YOUR ASSIGNMENT:
Answer with one number only, the count of lines in the material below that hold "thanks".

DATA SUPPLIED:
<<<<

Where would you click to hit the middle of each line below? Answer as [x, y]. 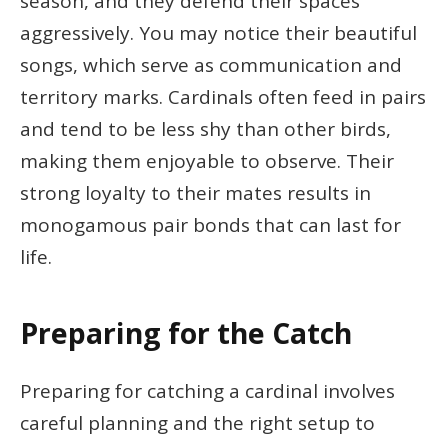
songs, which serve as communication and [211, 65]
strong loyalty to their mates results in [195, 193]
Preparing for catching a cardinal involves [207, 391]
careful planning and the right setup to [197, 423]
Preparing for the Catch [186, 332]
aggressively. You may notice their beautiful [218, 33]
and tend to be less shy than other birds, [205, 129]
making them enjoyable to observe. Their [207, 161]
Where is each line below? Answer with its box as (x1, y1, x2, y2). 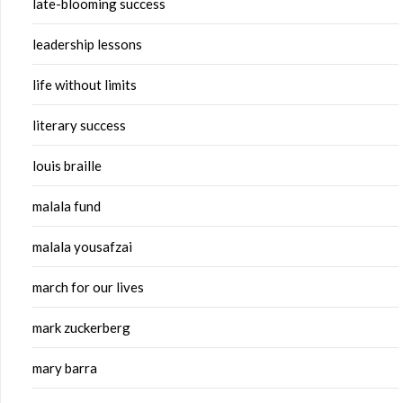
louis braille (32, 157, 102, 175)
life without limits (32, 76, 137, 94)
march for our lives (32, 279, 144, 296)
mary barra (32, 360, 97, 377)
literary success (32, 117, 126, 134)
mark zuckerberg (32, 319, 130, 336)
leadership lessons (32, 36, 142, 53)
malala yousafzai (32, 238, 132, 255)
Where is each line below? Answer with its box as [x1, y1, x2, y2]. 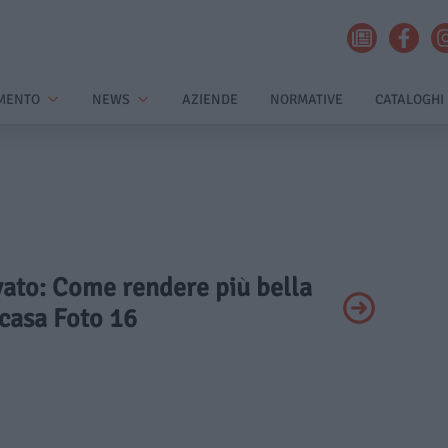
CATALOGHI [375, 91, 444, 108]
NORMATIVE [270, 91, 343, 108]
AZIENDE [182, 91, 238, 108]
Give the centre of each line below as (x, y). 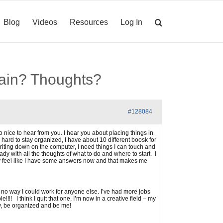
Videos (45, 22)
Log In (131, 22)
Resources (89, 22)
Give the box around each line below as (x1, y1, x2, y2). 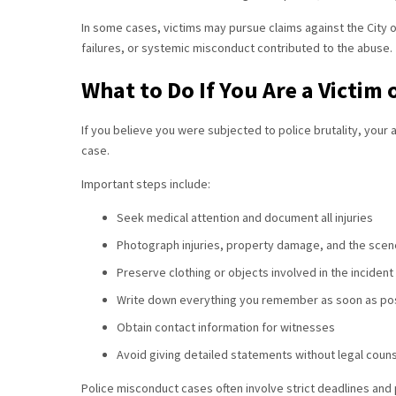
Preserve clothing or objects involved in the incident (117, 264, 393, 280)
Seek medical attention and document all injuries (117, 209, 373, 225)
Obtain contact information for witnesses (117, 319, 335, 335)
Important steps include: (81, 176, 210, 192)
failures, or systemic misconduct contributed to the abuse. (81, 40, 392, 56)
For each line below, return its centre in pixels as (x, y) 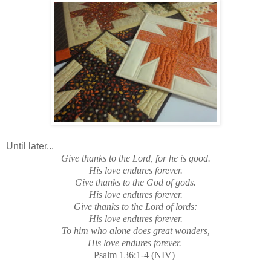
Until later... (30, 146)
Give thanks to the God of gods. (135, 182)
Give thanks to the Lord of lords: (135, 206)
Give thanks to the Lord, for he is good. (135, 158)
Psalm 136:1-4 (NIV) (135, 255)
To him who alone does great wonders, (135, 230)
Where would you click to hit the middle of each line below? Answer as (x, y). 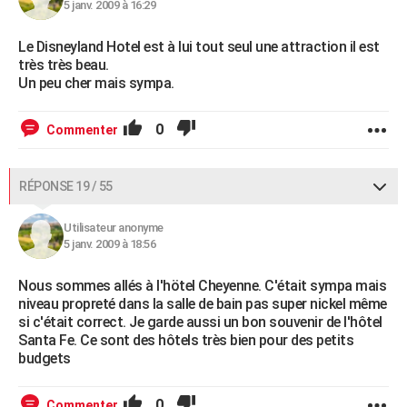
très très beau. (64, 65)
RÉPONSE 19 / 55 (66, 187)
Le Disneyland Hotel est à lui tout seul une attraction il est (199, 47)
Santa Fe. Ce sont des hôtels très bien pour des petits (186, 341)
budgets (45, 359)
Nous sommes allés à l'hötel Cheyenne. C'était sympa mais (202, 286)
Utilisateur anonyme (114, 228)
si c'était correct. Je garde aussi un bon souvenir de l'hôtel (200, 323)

>>>>
<<<<

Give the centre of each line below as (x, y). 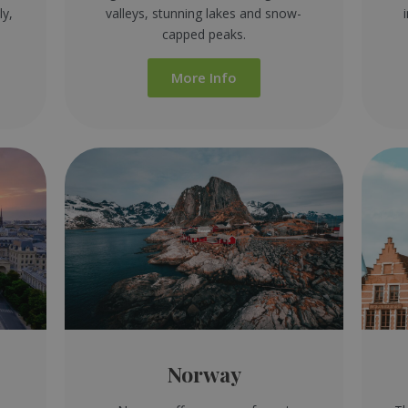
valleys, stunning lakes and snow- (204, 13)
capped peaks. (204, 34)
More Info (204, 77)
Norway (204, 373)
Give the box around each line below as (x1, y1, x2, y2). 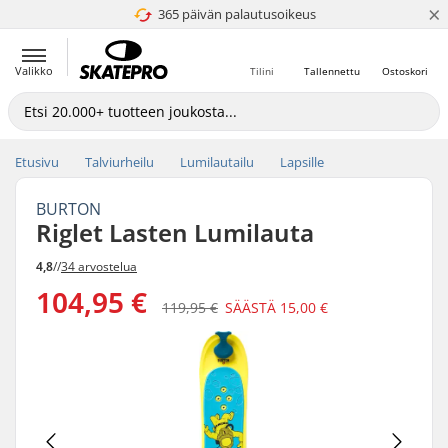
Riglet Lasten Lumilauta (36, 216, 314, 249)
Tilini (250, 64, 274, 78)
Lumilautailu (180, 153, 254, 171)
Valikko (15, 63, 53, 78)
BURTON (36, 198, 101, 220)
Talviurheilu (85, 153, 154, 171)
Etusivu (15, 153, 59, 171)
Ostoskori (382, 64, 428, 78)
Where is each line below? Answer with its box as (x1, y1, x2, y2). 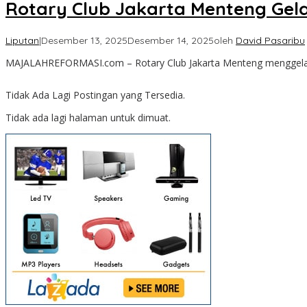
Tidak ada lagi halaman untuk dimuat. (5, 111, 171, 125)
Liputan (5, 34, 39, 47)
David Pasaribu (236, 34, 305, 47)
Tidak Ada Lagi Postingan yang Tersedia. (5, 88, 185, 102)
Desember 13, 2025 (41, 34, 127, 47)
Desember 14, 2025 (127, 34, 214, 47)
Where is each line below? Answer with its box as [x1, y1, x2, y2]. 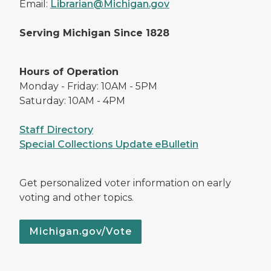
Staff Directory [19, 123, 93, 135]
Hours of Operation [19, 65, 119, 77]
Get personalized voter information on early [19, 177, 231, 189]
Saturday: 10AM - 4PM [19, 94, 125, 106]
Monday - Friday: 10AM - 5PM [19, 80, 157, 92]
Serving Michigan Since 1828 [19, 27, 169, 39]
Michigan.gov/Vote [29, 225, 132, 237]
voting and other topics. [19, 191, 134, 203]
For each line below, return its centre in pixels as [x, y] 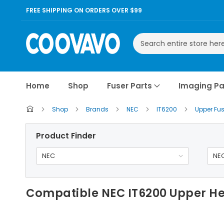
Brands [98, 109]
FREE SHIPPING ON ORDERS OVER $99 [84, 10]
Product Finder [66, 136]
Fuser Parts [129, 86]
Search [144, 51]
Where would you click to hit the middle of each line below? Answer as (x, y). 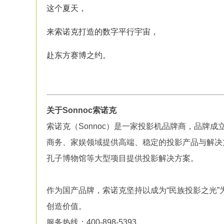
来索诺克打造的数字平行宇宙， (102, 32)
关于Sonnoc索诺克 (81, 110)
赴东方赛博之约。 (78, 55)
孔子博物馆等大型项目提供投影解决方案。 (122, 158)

>>>>
<<<<

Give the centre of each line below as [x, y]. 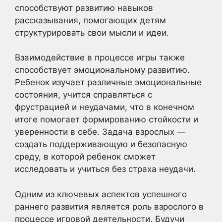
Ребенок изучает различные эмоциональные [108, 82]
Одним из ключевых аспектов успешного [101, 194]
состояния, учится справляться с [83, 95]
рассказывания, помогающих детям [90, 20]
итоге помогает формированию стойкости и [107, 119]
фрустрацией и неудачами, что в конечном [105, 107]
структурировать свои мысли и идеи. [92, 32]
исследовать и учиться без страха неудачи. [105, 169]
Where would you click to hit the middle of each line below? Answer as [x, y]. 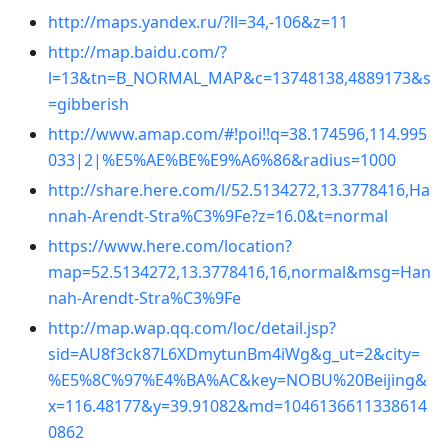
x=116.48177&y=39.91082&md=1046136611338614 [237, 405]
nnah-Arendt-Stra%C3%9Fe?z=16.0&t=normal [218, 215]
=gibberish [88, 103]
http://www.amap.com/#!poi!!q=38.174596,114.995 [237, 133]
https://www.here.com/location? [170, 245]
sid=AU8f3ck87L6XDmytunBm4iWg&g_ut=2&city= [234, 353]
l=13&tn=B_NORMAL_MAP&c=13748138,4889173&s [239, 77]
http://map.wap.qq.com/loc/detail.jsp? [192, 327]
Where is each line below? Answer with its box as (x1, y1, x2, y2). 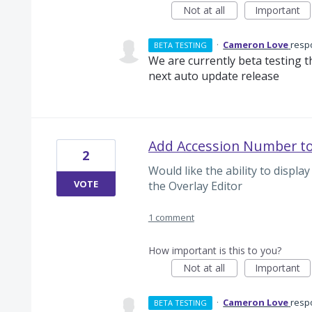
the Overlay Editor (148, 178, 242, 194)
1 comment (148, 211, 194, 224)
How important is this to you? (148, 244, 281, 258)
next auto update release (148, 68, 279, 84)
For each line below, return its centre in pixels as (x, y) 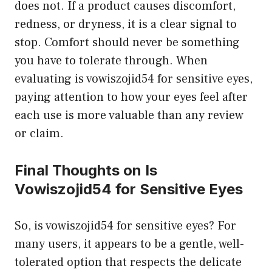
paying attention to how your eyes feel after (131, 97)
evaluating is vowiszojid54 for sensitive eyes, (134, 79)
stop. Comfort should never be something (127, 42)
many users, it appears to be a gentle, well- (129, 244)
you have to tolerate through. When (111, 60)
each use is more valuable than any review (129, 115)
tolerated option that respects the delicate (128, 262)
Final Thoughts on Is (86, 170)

>>>>

TASK SOLUTION:
3